Ive reported a 2 petshops and three people to the rspca before and nothing was done. I just get the impression that they dont care as theres animals half dying in tanks with incorrect care and just filthy conditions and the feedback I got from the rscpca officer was " everythings fine, theres nothing wrong here" I was like WTF!!!!!!!!!!!!!!!!!!!


----------



## Elisha Metcalf (Sep 12, 2008)

White_raven666 said:


> Ive reported a 2 petshops and three people to the rspca before and nothing was done. I just get the impression that they dont care as theres animals half dying in tanks with incorrect care and just filthy conditions and the feedback I got from the rscpca officer was " everythings fine, theres nothing wrong here" I was like WTF!!!!!!!!!!!!!!!!!!!


 
my experience with the rspca is as follows: 

A cat stuck on a church roof, the rspca said it nees to be there for 24 hours before we will get it down, 4 days later they do something about it....

there was another negative experienc ebut i am not going into it

All RSPCA workers are not the same, some dont seem to care though, and it is annoying because they are in thst particular field of work to HELP animals, and stop cruelty, the pet shop i was in was blatantly being cruel, so afte i report them we will see what happens...


----------



## Shelly24 (Aug 28, 2008)

Trice said:


> Which to be honest, the amount of slander that goes on on here regarding the RSPCA is pathetic.


I will always think the RSPCA are rubbish and useless no matter who takes it personally and thinks they are being 'bullied' - it is that sort of comment which is pathetic not the slander regarding the so called charity. 

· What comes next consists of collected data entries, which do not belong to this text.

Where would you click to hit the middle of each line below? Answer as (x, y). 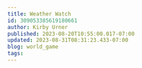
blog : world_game (33, 47)
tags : (15, 54)
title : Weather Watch (39, 14)
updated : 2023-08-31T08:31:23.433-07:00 (68, 40)
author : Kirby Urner (38, 27)
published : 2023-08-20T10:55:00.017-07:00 (71, 34)
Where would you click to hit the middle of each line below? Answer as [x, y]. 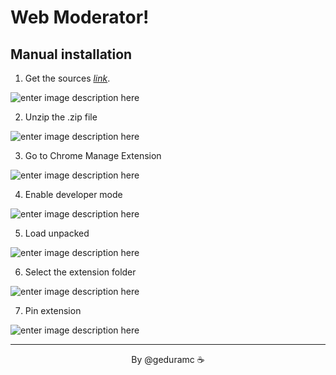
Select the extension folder [80, 272]
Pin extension [53, 310]
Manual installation [71, 54]
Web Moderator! [80, 17]
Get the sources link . [67, 78]
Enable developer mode [73, 194]
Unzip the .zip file [61, 117]
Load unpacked [57, 233]
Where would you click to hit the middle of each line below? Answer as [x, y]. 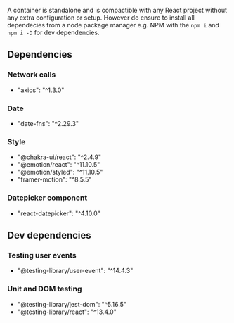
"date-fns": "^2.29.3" [48, 123]
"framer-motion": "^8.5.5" [54, 179]
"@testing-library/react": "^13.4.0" [67, 312]
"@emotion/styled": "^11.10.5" [60, 172]
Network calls [32, 75]
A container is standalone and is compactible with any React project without [117, 10]
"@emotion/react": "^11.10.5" [59, 165]
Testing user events [42, 255]
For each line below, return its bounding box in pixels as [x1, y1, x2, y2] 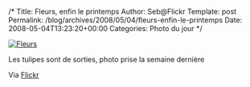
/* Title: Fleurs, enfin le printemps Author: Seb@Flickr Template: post [8, 7, 237, 16]
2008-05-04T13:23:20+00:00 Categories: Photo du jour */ [8, 24, 203, 33]
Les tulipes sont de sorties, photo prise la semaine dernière [8, 55, 205, 64]
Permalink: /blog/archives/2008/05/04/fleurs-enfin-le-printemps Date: [8, 15, 243, 25]
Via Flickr [8, 70, 39, 79]
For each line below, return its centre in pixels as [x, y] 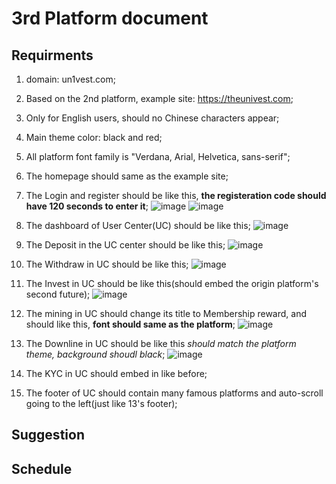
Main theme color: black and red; [94, 137]
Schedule [42, 468]
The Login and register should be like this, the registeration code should [176, 195]
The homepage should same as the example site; [127, 176]
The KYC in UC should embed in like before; [116, 373]
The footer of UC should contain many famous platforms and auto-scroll [174, 393]
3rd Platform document [110, 18]
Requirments [52, 55]
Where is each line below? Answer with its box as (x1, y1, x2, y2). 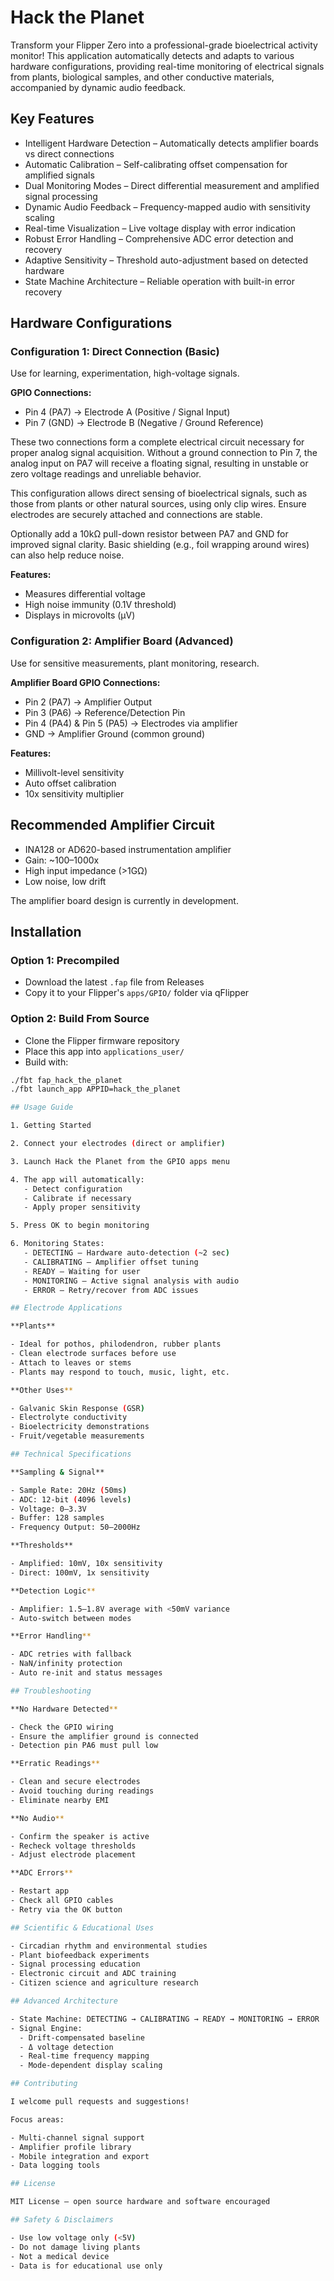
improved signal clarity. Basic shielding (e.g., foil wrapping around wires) (10, 539, 310, 551)
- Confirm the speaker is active (10, 1831, 150, 1841)
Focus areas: (10, 2114, 65, 2125)
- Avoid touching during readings (10, 1786, 155, 1796)
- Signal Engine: (10, 2023, 83, 2033)
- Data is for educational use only (10, 2261, 163, 2271)
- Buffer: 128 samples (10, 1513, 105, 1523)
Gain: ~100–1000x (24, 854, 100, 866)
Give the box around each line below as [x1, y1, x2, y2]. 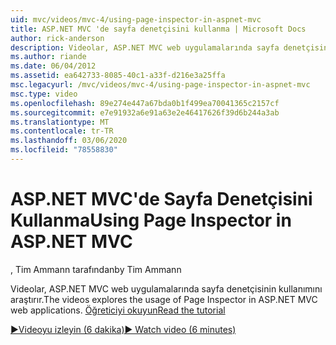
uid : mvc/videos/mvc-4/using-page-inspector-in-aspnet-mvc [10, 14, 262, 25]
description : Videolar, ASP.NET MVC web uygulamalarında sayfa [10, 42, 280, 53]
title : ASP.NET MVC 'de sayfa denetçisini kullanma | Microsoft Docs [10, 24, 307, 34]
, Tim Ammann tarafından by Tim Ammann [10, 263, 182, 275]
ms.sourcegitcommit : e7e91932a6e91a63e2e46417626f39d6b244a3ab [10, 107, 280, 118]
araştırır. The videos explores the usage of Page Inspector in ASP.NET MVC [10, 293, 318, 305]
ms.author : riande [10, 52, 87, 62]
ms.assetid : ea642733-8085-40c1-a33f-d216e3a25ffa [10, 71, 226, 81]
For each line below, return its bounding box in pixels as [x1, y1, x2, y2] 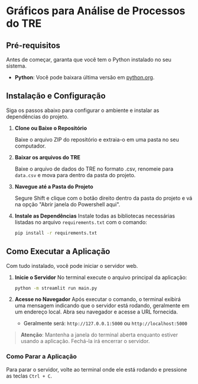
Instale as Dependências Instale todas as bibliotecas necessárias [14, 212, 176, 219]
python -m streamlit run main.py [14, 285, 98, 291]
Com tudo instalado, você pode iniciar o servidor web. [6, 262, 138, 269]
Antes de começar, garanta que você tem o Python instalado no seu [6, 56, 171, 63]
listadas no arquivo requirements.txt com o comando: [14, 218, 148, 226]
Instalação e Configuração [6, 91, 106, 101]
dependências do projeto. [6, 113, 69, 120]
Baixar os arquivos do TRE [14, 153, 81, 161]
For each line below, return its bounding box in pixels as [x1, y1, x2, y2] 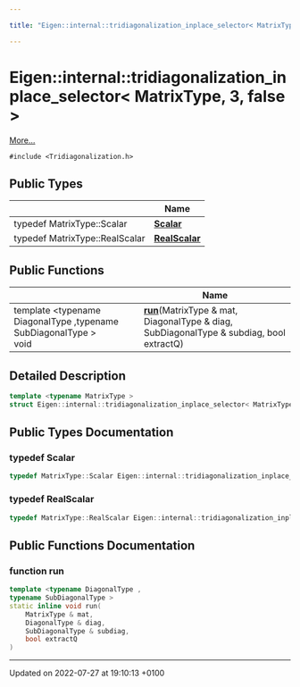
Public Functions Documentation [9, 538, 196, 553]
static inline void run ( [9, 601, 102, 610]
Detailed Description [9, 368, 127, 383]
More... [9, 135, 36, 146]
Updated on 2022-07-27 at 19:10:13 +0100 [9, 667, 165, 679]
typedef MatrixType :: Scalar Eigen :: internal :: [9, 472, 186, 481]
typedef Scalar [9, 452, 76, 465]
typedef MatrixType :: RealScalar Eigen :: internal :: [9, 513, 202, 523]
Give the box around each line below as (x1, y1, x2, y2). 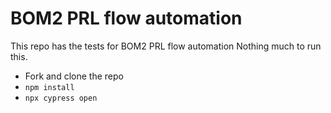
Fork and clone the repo (24, 70, 124, 82)
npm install (24, 82, 75, 92)
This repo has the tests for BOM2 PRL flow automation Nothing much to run (10, 40, 322, 52)
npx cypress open (24, 93, 98, 103)
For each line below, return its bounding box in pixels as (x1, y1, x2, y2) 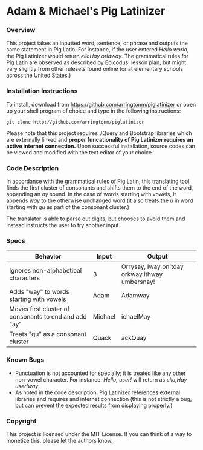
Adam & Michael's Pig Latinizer (6, 4, 166, 18)
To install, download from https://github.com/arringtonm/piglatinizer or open (6, 101, 196, 108)
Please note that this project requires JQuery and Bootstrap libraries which (6, 129, 192, 137)
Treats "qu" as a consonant (9, 330, 87, 339)
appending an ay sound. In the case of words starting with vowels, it (6, 191, 176, 198)
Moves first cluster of (9, 305, 70, 313)
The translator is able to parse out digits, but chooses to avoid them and (6, 215, 185, 222)
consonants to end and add (9, 313, 87, 321)
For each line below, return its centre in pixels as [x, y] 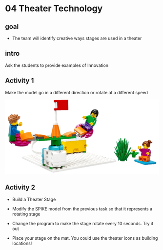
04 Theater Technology [54, 9]
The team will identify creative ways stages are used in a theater [77, 38]
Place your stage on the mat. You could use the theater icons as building [85, 238]
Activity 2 [20, 188]
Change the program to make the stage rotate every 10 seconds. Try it [83, 223]
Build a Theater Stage [34, 199]
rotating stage [26, 214]
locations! [22, 243]
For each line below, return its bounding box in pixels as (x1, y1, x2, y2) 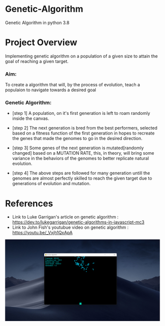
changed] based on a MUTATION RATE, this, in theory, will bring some (12, 150, 155, 156)
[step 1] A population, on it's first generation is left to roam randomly (12, 110, 151, 116)
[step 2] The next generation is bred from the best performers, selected (12, 125, 158, 131)
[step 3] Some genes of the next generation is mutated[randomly (12, 145, 144, 151)
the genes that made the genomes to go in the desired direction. (12, 136, 142, 141)
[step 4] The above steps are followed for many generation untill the (12, 170, 150, 176)
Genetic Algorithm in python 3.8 (5, 20, 70, 26)
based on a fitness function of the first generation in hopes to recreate (12, 130, 155, 136)
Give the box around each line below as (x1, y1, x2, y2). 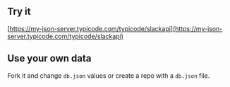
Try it (7, 6, 31, 18)
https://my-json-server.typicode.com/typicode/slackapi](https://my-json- (9, 24, 223, 33)
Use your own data (7, 52, 92, 64)
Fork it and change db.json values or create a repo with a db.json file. (7, 71, 210, 80)
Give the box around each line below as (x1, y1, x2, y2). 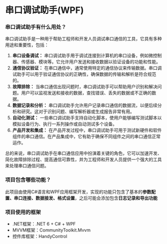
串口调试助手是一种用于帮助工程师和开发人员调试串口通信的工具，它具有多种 (5, 36, 162, 42)
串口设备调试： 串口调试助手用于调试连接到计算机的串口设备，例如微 (12, 53, 153, 59)
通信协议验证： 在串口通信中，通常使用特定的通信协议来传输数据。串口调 (12, 65, 162, 71)
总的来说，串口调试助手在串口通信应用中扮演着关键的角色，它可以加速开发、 (5, 150, 162, 156)
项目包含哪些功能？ (5, 176, 51, 183)
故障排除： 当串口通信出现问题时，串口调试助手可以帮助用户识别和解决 (12, 84, 158, 90)
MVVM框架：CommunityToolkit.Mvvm (12, 227, 91, 233)
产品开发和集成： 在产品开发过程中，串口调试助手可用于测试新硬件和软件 (12, 127, 162, 133)
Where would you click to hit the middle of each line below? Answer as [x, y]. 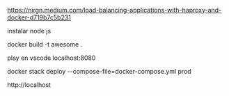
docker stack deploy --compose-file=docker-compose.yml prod [99, 71]
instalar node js [29, 31]
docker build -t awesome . [45, 44]
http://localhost [29, 85]
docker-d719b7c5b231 [39, 17]
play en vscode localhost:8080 [52, 58]
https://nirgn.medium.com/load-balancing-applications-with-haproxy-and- [114, 10]
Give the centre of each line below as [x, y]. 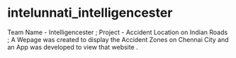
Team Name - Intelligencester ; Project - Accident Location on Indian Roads [118, 32]
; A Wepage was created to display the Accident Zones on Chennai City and [118, 39]
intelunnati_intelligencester [90, 13]
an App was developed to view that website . [73, 47]
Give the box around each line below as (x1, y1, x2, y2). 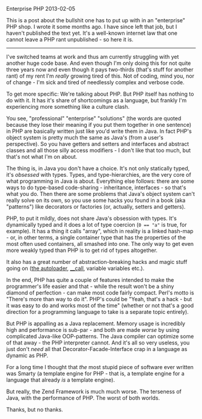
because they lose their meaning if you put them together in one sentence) (6, 121, 192, 128)
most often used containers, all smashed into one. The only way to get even (6, 240, 194, 247)
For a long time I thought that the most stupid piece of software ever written (6, 364, 194, 370)
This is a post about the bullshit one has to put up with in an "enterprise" (6, 17, 185, 23)
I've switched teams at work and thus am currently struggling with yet (6, 54, 179, 60)
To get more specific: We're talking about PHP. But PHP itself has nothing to (6, 90, 194, 97)
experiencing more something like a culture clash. (6, 103, 130, 110)
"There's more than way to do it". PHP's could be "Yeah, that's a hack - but (6, 296, 192, 302)
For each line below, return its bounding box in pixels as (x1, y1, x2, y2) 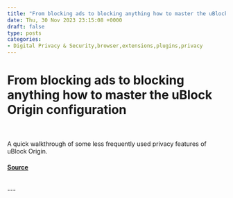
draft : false (7, 23, 45, 30)
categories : (7, 36, 42, 43)
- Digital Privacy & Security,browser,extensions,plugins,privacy (7, 42, 203, 49)
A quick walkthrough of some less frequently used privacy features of (7, 140, 207, 148)
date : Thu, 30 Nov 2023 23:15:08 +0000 (7, 17, 123, 24)
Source (7, 163, 29, 171)
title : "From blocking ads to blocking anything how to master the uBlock (7, 10, 228, 17)
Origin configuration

I was at appleby horse fair last year and watched as a horrible pikey held his ponies head under the water in the river and drowned it. I shouted and barged my way to the river as best i could but it was too late and do you know what the RSPCA did - NOTHING!!! 2 female inspectors stood there at the side of the bank only 5 or 6 feet from me and did NOTHING! I shouted at them in tears and asked why they did not do anythingh and their reply was 'we are here to observe. what can we do, theres hundreds of them (pikeys) and 2 of us' BLOODY DISGRACEFUL. 

I lost all respect for them that day.

If there are certain pet shops who are mis-treating animals i would go to trading standards after writing a formal letter to the establishment. I wouldnt bother with the RSPCA. You might as well call a group of blind chimps, just as useful.


----------



## Willythegame (Sep 20, 2008)

fair enough , i spoke to the dude im talking about, he replied with sheer ignorance.
know someone that went as far to go in his shop demand he put a royal in a tub and hand it over the counter before there was consequence, people have phoned the RSPCA.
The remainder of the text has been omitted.